Glossary
Glossary of Terms
- batch
- A set of records that passes through a pipeline. Data Collector processes data in batches.
- CDC-enabled origin
- An origin that can process changed data and place CRUD operation information in the sdc.operation.type record header attribute.
- control character
- A non-printing character in a character set, such as the acknowledgement or escape characters.
- CRUD-enabled stage
- A processor or destination that can use the CRUD operation written in the sdc.operation.type header attribute to write changed data.
- data alerts
- Alerts based on rules that gather information about the data that passes between two stages.
- data drift alerts
- Alerts based on data drift functions that gather information about the structure of data that passes between two stages.
- dataflow triggers
- Instructions for the pipeline to kick off asynchronous tasks in external systems in response to events that occur in the pipeline. For more information, see Dataflow Triggers Overview.
- delivery guarantee
- Pipeline property that determines how Data Collector handles data when the pipeline stops unexpectedly.
- destination
- A stage type used in a pipeline to represent where Data Collector writes processed data.

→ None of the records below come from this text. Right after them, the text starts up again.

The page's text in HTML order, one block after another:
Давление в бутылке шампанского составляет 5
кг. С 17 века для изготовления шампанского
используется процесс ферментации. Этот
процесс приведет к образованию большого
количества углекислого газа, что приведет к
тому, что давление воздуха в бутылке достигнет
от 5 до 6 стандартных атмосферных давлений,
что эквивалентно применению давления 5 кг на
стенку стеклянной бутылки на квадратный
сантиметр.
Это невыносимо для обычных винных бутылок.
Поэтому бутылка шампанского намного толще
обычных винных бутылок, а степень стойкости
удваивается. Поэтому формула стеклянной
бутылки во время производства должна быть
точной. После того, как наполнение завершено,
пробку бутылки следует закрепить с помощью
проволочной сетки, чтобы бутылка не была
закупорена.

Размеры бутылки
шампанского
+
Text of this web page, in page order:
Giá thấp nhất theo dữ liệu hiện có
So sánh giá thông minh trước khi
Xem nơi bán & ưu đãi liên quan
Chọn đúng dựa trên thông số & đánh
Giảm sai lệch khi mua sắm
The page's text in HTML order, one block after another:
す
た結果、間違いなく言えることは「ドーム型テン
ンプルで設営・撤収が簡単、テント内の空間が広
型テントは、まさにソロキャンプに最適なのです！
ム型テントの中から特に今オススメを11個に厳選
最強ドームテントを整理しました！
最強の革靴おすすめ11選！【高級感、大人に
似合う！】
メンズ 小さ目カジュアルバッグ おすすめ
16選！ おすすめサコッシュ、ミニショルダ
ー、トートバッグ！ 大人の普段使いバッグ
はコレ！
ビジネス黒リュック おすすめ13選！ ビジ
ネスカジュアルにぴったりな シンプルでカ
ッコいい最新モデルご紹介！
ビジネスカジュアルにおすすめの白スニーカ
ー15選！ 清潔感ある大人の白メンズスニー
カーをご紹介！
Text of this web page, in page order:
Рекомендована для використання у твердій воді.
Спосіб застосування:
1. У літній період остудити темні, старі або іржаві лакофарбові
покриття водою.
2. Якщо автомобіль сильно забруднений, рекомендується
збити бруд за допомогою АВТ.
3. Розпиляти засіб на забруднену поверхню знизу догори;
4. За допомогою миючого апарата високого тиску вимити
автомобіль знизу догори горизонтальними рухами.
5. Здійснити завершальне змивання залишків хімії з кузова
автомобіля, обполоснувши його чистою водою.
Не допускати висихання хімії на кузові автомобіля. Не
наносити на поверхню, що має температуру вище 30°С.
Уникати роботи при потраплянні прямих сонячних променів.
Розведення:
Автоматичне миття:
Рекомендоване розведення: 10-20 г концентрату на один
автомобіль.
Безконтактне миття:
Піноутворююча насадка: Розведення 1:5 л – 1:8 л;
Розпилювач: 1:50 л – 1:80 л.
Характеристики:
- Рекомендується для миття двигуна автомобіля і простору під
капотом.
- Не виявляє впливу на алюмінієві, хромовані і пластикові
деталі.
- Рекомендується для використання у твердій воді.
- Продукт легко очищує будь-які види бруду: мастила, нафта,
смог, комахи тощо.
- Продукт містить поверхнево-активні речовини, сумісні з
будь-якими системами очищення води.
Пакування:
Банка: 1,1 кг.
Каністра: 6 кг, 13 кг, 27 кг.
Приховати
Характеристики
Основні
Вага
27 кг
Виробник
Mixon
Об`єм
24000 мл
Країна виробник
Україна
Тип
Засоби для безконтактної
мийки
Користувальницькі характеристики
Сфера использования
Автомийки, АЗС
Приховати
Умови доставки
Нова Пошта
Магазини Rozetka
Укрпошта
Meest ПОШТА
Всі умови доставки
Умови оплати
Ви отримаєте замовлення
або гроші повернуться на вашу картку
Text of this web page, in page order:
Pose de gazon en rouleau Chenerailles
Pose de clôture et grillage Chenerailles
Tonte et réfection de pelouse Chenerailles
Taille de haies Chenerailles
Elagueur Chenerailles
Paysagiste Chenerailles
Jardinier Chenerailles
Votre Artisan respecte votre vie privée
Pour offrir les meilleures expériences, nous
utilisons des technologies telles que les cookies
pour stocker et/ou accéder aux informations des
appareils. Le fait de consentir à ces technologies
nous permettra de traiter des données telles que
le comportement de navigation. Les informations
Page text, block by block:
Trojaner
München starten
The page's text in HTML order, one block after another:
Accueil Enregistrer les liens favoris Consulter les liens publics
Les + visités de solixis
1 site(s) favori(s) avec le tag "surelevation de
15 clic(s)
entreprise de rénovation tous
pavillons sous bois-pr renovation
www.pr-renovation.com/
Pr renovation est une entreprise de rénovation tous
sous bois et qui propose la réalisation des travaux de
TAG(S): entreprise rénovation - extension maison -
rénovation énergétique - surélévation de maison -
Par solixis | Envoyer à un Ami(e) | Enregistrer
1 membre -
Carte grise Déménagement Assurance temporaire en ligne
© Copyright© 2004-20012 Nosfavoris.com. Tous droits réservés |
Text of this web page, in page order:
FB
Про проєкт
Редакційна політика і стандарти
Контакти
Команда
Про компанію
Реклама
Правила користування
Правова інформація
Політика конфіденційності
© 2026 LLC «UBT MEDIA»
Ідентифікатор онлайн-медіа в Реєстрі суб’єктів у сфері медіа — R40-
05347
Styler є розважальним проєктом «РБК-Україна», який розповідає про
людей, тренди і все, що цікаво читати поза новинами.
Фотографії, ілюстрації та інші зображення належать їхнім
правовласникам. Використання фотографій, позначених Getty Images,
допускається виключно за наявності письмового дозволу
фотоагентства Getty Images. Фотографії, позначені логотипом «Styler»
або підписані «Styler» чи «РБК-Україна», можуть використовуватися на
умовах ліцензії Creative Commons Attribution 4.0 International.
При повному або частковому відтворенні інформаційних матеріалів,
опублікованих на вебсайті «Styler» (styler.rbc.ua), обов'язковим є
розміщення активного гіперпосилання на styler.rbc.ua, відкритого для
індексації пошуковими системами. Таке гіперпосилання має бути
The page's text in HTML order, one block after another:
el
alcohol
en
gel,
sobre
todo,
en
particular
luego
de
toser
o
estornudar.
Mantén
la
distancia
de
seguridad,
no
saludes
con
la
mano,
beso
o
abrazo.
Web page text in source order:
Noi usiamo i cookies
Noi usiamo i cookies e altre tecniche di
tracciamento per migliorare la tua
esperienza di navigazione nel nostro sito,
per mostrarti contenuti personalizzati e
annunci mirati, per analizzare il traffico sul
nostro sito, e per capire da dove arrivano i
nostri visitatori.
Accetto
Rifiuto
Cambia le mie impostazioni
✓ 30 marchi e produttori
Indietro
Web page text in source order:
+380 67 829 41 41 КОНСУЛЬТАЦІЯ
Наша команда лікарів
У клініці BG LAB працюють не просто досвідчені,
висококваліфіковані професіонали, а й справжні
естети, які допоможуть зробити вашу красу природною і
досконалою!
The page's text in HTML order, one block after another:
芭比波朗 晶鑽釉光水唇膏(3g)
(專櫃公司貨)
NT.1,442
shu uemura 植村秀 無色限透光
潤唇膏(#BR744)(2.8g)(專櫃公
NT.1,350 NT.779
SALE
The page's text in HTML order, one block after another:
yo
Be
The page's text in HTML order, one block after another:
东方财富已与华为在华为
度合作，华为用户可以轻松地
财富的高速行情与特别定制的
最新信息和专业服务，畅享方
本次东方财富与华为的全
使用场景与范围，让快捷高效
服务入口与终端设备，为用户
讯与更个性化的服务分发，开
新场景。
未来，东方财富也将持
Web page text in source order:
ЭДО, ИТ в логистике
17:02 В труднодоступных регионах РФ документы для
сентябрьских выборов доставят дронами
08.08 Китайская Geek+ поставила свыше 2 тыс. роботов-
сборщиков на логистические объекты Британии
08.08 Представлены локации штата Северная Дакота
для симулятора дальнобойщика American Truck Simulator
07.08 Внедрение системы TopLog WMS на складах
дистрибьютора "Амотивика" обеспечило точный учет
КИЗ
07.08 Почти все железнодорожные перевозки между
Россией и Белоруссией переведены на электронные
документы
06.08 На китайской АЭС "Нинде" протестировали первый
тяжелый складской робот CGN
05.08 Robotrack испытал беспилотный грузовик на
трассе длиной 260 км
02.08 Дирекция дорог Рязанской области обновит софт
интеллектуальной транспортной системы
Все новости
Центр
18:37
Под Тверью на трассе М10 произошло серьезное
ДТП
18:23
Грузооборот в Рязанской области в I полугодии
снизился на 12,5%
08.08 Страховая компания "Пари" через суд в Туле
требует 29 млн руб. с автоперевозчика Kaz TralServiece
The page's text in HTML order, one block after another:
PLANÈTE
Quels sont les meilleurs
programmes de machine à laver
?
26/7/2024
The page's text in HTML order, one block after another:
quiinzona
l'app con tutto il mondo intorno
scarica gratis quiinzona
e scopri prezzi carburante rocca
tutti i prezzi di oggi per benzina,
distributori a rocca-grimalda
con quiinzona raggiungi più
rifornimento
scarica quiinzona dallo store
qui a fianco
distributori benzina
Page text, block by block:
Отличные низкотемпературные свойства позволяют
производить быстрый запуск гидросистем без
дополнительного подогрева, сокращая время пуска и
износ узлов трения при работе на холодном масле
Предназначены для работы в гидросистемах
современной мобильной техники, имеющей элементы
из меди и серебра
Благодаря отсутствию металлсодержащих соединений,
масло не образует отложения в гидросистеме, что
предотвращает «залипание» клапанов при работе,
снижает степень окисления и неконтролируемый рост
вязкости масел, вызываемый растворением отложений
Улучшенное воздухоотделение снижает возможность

- development stages, dev stages
- Stages such as the Dev Data Generator origin and the Dev Random Error processor that enable pipeline development and testing. Not meant for use in production pipelines.
- event framework
-
The event framework enables the pipeline to trigger tasks in external systems based on actions that occur in the pipeline, such as running a MapReduce job after the pipeline writes a file to HDFS. You can also use the event framework to store event information, such as when an origin starts or completes reading a file.
- event record
- A record created by an event-generating stage when a stage-related event occurs, like when an origin starts reading a new file or a destination closes an output file.
- executor
- A stage type used to perform tasks in external systems upon receiving an event record.
- explicit validation
- A semantic validation that checks all configured values for validity and verifies whether the pipeline can run as configured. Occurs when you click the Validate icon, request data preview, or start the pipeline.
- field path
- The path to a field in a record. Use to reference a field.
- implicit validation
- Lists missing or incomplete configuration. Occurs by default as changes are saved in the pipeline canvas.
- late directories
- Origin directories that appear after a pipeline starts.
- metric alerts
- Alerts based on stage or pipeline metrics.
- microservice pipeline
- A pipeline that creates a finegrained service to perform a specific task.
- multithreaded pipeline
- A pipeline with an origin that generates multiple threads, enabling the processing of high volumes of data in a single pipeline.
- orchestration pipeline
- A pipeline that can schedule and perform a variety of tasks to complete an integrated workflow across the StreamSets ecosystem.
- origin
- A stage type used in a pipeline to represent the source of data in a pipeline.
- pipeline
- A representation of a stream of data processing.
- pipeline runner
- Used in multithreaded pipelines to run a sourceless instance of a pipeline.
- preconditions
- Conditions that a record must satisfy to enter the stage for processing. Records that don't meet all preconditions are processed based on stage error handling.
- processors
- A stage type that performs specific processing on pipeline data.
- required fields
- A required field is a field that must exist in a record to allow it into the stage for processing. Records that don't have all required fields are processed based on pipeline error handling.
- runtime parameters
- Parameters that you define for the pipeline and call from within that same pipeline.
- runtime properties
- Properties that you define in an external location and call from within a pipeline.
- runtime resources
- Values that you define in an external file and call from within a pipeline.
- SDC Record data format
- A data format used for Data Collector error records and an optional format to use for output records.
- sourceless pipeline instance
- An instance of the pipeline that includes all of the processors and destinations in the pipeline and represents all pipeline processing after the origin. Used in multithreaded pipelines.
- standalone pipeline, standalone mode pipeline
- A pipeline configured to run in the default standalone execution mode.